* Work task *
Output the listing word for word, minus pictures.

(The data begins)

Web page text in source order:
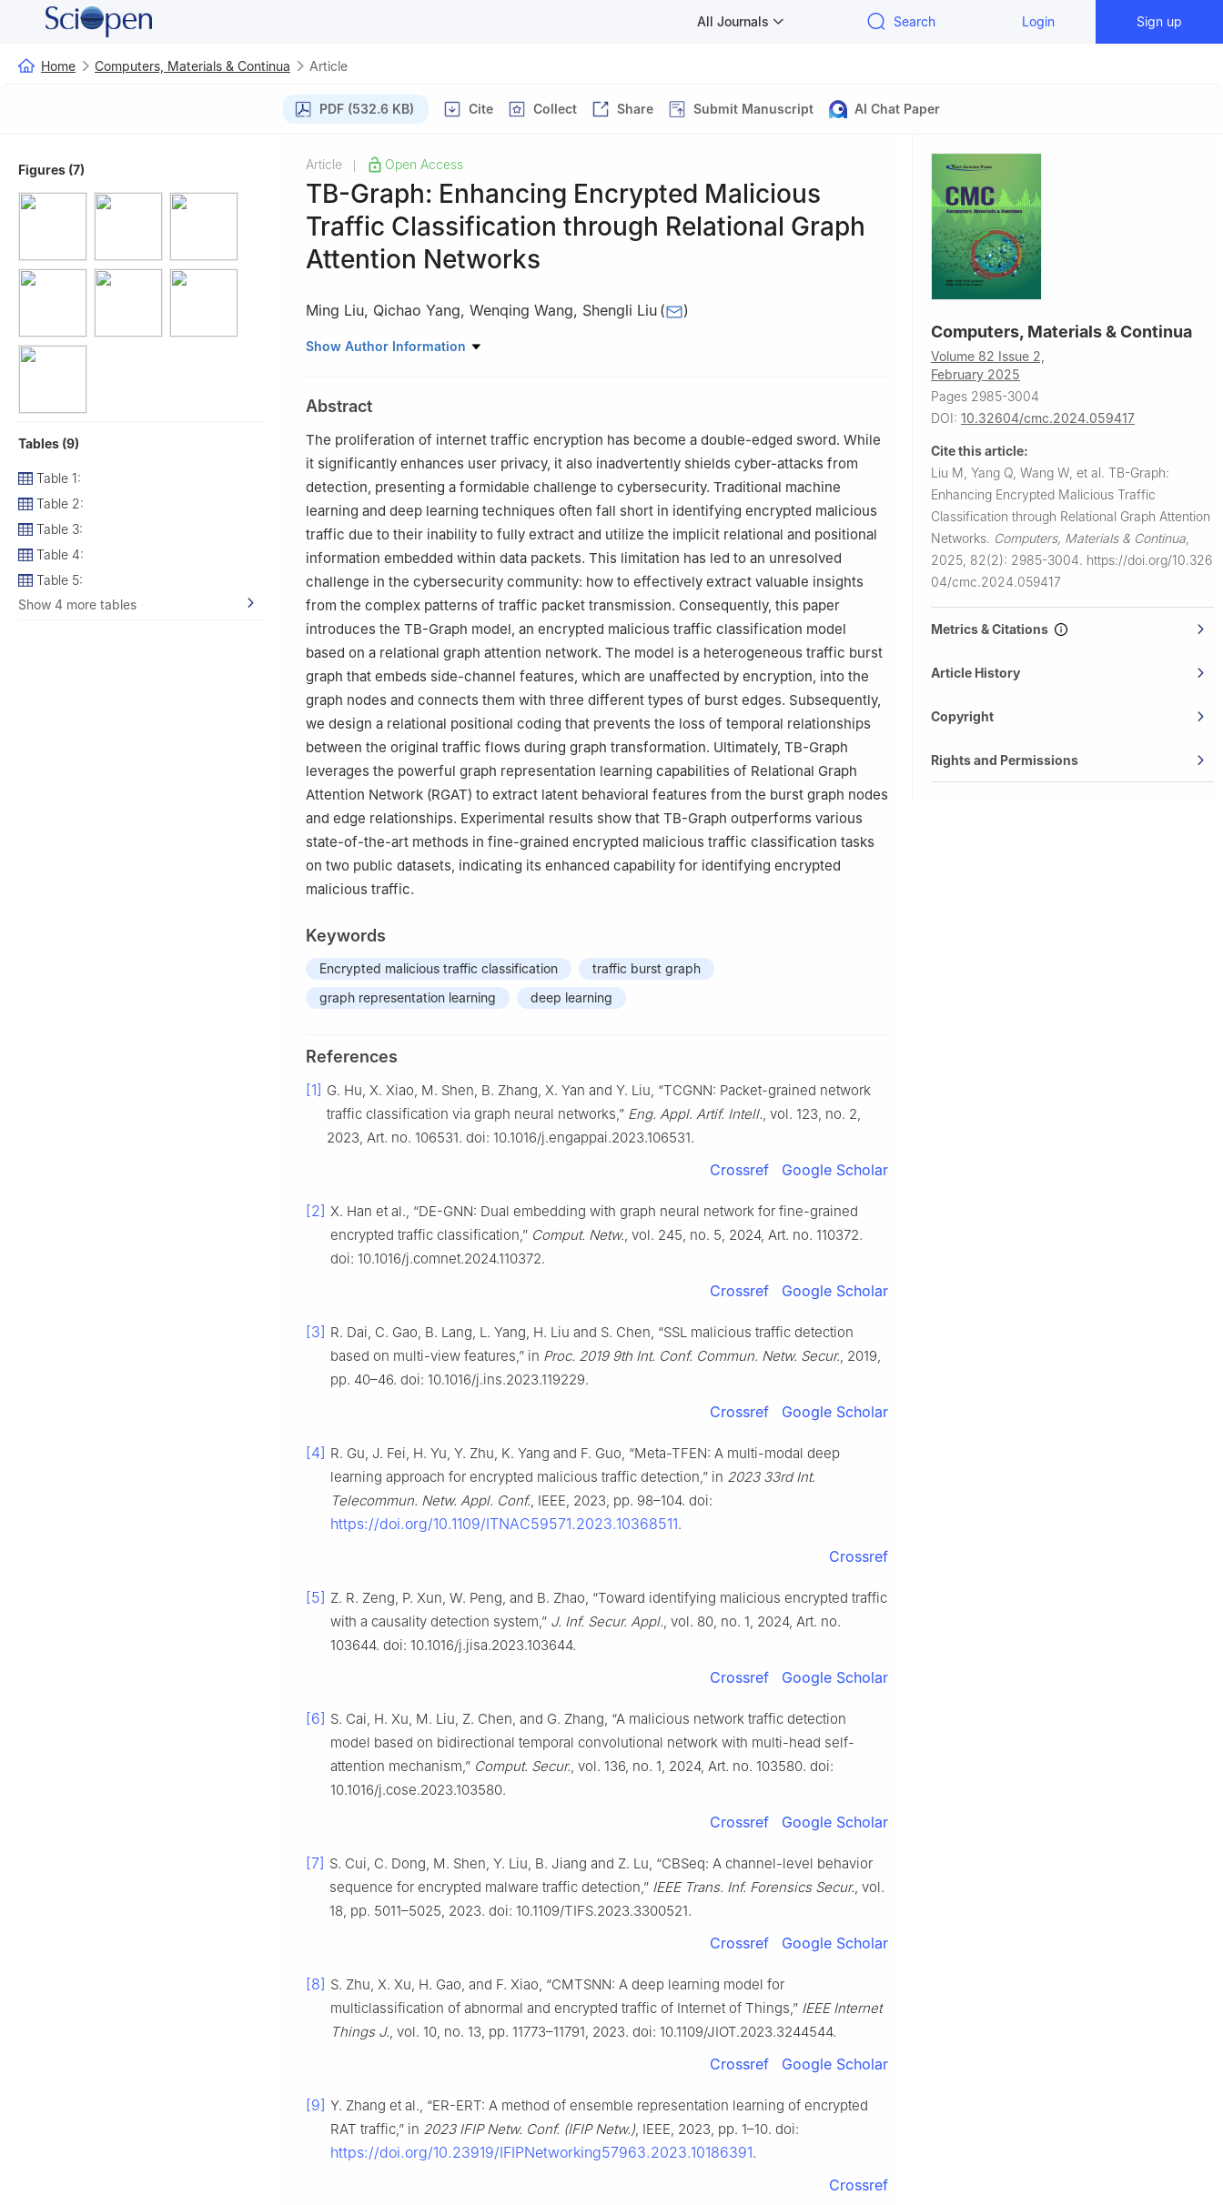
All Journals Search Login Sign up
Home Computers, Materials & Continua Article
PDF (532.6 KB) Cite Collect Share Submit Manuscript AI Chat Paper
Figures (7)
Tables (9)
Table 1:
Table 2:
Table 3:
Table 4:
Table 5:
Show 4 more tables
Article Open Access
TB-Graph: Enhancing Encrypted Malicious
Traffic Classification through Relational Graph
Attention Networks
Ming Liu, Qichao Yang, Wenqing Wang, Shengli Liu ( )
School of Cyber Science and Technology, Information Engineering University, Zhengzhou,
Show Author Information
Abstract
The proliferation of internet traffic encryption has become a double-edged sword. While
it significantly enhances user privacy, it also inadvertently shields cyber-attacks from
detection, presenting a formidable challenge to cybersecurity. Traditional machine
learning and deep learning techniques often fall short in identifying encrypted malicious
traffic due to their inability to fully extract and utilize the implicit relational and positional
information embedded within data packets. This limitation has led to an unresolved
challenge in the cybersecurity community: how to effectively extract valuable insights
from the complex patterns of traffic packet transmission. Consequently, this paper
introduces the TB-Graph model, an encrypted malicious traffic classification model
based on a relational graph attention network. The model is a heterogeneous traffic burst
graph that embeds side-channel features, which are unaffected by encryption, into the
graph nodes and connects them with three different types of burst edges. Subsequently,
we design a relational positional coding that prevents the loss of temporal relationships
between the original traffic flows during graph transformation. Ultimately, TB-Graph
leverages the powerful graph representation learning capabilities of Relational Graph
Attention Network (RGAT) to extract latent behavioral features from the burst graph nodes
and edge relationships. Experimental results show that TB-Graph outperforms various
state-of-the-art methods in fine-grained encrypted malicious traffic classification tasks
on two public datasets, indicating its enhanced capability for identifying encrypted
malicious traffic.
Keywords
Encrypted malicious traffic classification
traffic burst graph
graph representation learning
deep learning
References
[1] G. Hu, X. Xiao, M. Shen, B. Zhang, X. Yan and Y. Liu, “TCGNN: Packet-grained network
traffic classification via graph neural networks,” Eng. Appl. Artif. Intell., vol. 123, no. 2,
2023, Art. no. 106531. doi: 10.1016/j.engappai.2023.106531.
Crossref Google Scholar
[2] X. Han et al., “DE-GNN: Dual embedding with graph neural network for fine-grained
encrypted traffic classification,” Comput. Netw., vol. 245, no. 5, 2024, Art. no. 110372.
doi: 10.1016/j.comnet.2024.110372.
Crossref Google Scholar
[3] R. Dai, C. Gao, B. Lang, L. Yang, H. Liu and S. Chen, “SSL malicious traffic detection
based on multi-view features,” in Proc. 2019 9th Int. Conf. Commun. Netw. Secur., 2019,
pp. 40–46. doi: 10.1016/j.ins.2023.119229.
Crossref Google Scholar
[4] R. Gu, J. Fei, H. Yu, Y. Zhu, K. Yang and F. Guo, “Meta-TFEN: A multi-modal deep
learning approach for encrypted malicious traffic detection,” in 2023 33rd Int.
Telecommun. Netw. Appl. Conf., IEEE, 2023, pp. 98–104. doi:
https://doi.org/10.1109/ITNAC59571.2023.10368511.
Crossref
[5] Z. R. Zeng, P. Xun, W. Peng, and B. Zhao, “Toward identifying malicious encrypted traffic
with a causality detection system,” J. Inf. Secur. Appl., vol. 80, no. 1, 2024, Art. no.
103644. doi: 10.1016/j.jisa.2023.103644.
Crossref Google Scholar
[6] S. Cai, H. Xu, M. Liu, Z. Chen, and G. Zhang, “A malicious network traffic detection
model based on bidirectional temporal convolutional network with multi-head self-
attention mechanism,” Comput. Secur., vol. 136, no. 1, 2024, Art. no. 103580. doi:
10.1016/j.cose.2023.103580.
Crossref Google Scholar
[7] S. Cui, C. Dong, M. Shen, Y. Liu, B. Jiang and Z. Lu, “CBSeq: A channel-level behavior
sequence for encrypted malware traffic detection,” IEEE Trans. Inf. Forensics Secur., vol.
18, pp. 5011–5025, 2023. doi: 10.1109/TIFS.2023.3300521.
Crossref Google Scholar
[8] S. Zhu, X. Xu, H. Gao, and F. Xiao, “CMTSNN: A deep learning model for
multiclassification of abnormal and encrypted traffic of Internet of Things,” IEEE Internet
Things J., vol. 10, no. 13, pp. 11773–11791, 2023. doi: 10.1109/JIOT.2023.3244544.
Crossref Google Scholar
[9] Y. Zhang et al., “ER-ERT: A method of ensemble representation learning of encrypted
RAT traffic,” in 2023 IFIP Netw. Conf. (IFIP Netw.), IEEE, 2023, pp. 1–10. doi:
https://doi.org/10.23919/IFIPNetworking57963.2023.10186391.
Crossref
Computers, Materials & Continua
Volume 82 Issue 2,
February 2025
Pages 2985-3004
DOI: 10.32604/cmc.2024.059417
Cite this article:
Liu M, Yang Q, Wang W, et al. TB-Graph:
Enhancing Encrypted Malicious Traffic
Classification through Relational Graph Attention
Networks. Computers, Materials & Continua
2025, 82(2): 2985-3004. https://doi.org/10.326
04/cmc.2024.059417
Metrics & Citations
Article History
Copyright
Rights and Permissions
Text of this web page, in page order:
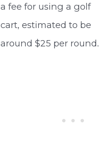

(The data ends)

* Task output *
Web page text in source order:
All Journals Search Login Sign up
Home Computers, Materials & Continua Article
PDF (532.6 KB) Cite Collect Share Submit Manuscript AI Chat Paper
Figures (7)
Tables (9)
Table 1:
Table 2:
Table 3:
Table 4:
Table 5:
Show 4 more tables
Article Open Access
TB-Graph: Enhancing Encrypted Malicious
Traffic Classification through Relational Graph
Attention Networks
Ming Liu, Qichao Yang, Wenqing Wang, Shengli Liu ( )
School of Cyber Science and Technology, Information Engineering University, Zhengzhou,
Show Author Information
Abstract
The proliferation of internet traffic encryption has become a double-edged sword. While
it significantly enhances user privacy, it also inadvertently shields cyber-attacks from
detection, presenting a formidable challenge to cybersecurity. Traditional machine
learning and deep learning techniques often fall short in identifying encrypted malicious
traffic due to their inability to fully extract and utilize the implicit relational and positional
information embedded within data packets. This limitation has led to an unresolved
challenge in the cybersecurity community: how to effectively extract valuable insights
from the complex patterns of traffic packet transmission. Consequently, this paper
introduces the TB-Graph model, an encrypted malicious traffic classification model
based on a relational graph attention network. The model is a heterogeneous traffic burst
graph that embeds side-channel features, which are unaffected by encryption, into the
graph nodes and connects them with three different types of burst edges. Subsequently,
we design a relational positional coding that prevents the loss of temporal relationships
between the original traffic flows during graph transformation. Ultimately, TB-Graph
leverages the powerful graph representation learning capabilities of Relational Graph
Attention Network (RGAT) to extract latent behavioral features from the burst graph nodes
and edge relationships. Experimental results show that TB-Graph outperforms various
state-of-the-art methods in fine-grained encrypted malicious traffic classification tasks
on two public datasets, indicating its enhanced capability for identifying encrypted
malicious traffic.
Keywords
Encrypted malicious traffic classification
traffic burst graph
graph representation learning
deep learning
References
[1] G. Hu, X. Xiao, M. Shen, B. Zhang, X. Yan and Y. Liu, “TCGNN: Packet-grained network
traffic classification via graph neural networks,” Eng. Appl. Artif. Intell., vol. 123, no. 2,
2023, Art. no. 106531. doi: 10.1016/j.engappai.2023.106531.
Crossref Google Scholar
[2] X. Han et al., “DE-GNN: Dual embedding with graph neural network for fine-grained
encrypted traffic classification,” Comput. Netw., vol. 245, no. 5, 2024, Art. no. 110372.
doi: 10.1016/j.comnet.2024.110372.
Crossref Google Scholar
[3] R. Dai, C. Gao, B. Lang, L. Yang, H. Liu and S. Chen, “SSL malicious traffic detection
based on multi-view features,” in Proc. 2019 9th Int. Conf. Commun. Netw. Secur., 2019,
pp. 40–46. doi: 10.1016/j.ins.2023.119229.
Crossref Google Scholar
[4] R. Gu, J. Fei, H. Yu, Y. Zhu, K. Yang and F. Guo, “Meta-TFEN: A multi-modal deep
learning approach for encrypted malicious traffic detection,” in 2023 33rd Int.
Telecommun. Netw. Appl. Conf., IEEE, 2023, pp. 98–104. doi:
https://doi.org/10.1109/ITNAC59571.2023.10368511.
Crossref
[5] Z. R. Zeng, P. Xun, W. Peng, and B. Zhao, “Toward identifying malicious encrypted traffic
with a causality detection system,” J. Inf. Secur. Appl., vol. 80, no. 1, 2024, Art. no.
103644. doi: 10.1016/j.jisa.2023.103644.
Crossref Google Scholar
[6] S. Cai, H. Xu, M. Liu, Z. Chen, and G. Zhang, “A malicious network traffic detection
model based on bidirectional temporal convolutional network with multi-head self-
attention mechanism,” Comput. Secur., vol. 136, no. 1, 2024, Art. no. 103580. doi:
10.1016/j.cose.2023.103580.
Crossref Google Scholar
[7] S. Cui, C. Dong, M. Shen, Y. Liu, B. Jiang and Z. Lu, “CBSeq: A channel-level behavior
sequence for encrypted malware traffic detection,” IEEE Trans. Inf. Forensics Secur., vol.
18, pp. 5011–5025, 2023. doi: 10.1109/TIFS.2023.3300521.
Crossref Google Scholar
[8] S. Zhu, X. Xu, H. Gao, and F. Xiao, “CMTSNN: A deep learning model for
multiclassification of abnormal and encrypted traffic of Internet of Things,” IEEE Internet
Things J., vol. 10, no. 13, pp. 11773–11791, 2023. doi: 10.1109/JIOT.2023.3244544.
Crossref Google Scholar
[9] Y. Zhang et al., “ER-ERT: A method of ensemble representation learning of encrypted
RAT traffic,” in 2023 IFIP Netw. Conf. (IFIP Netw.), IEEE, 2023, pp. 1–10. doi:
https://doi.org/10.23919/IFIPNetworking57963.2023.10186391.
Crossref
Computers, Materials & Continua
Volume 82 Issue 2,
February 2025
Pages 2985-3004
DOI: 10.32604/cmc.2024.059417
Cite this article:
Liu M, Yang Q, Wang W, et al. TB-Graph:
Enhancing Encrypted Malicious Traffic
Classification through Relational Graph Attention
Networks. Computers, Materials & Continua
2025, 82(2): 2985-3004. https://doi.org/10.326
04/cmc.2024.059417
Metrics & Citations
Article History
Copyright
Rights and Permissions
Text of this web page, in page order:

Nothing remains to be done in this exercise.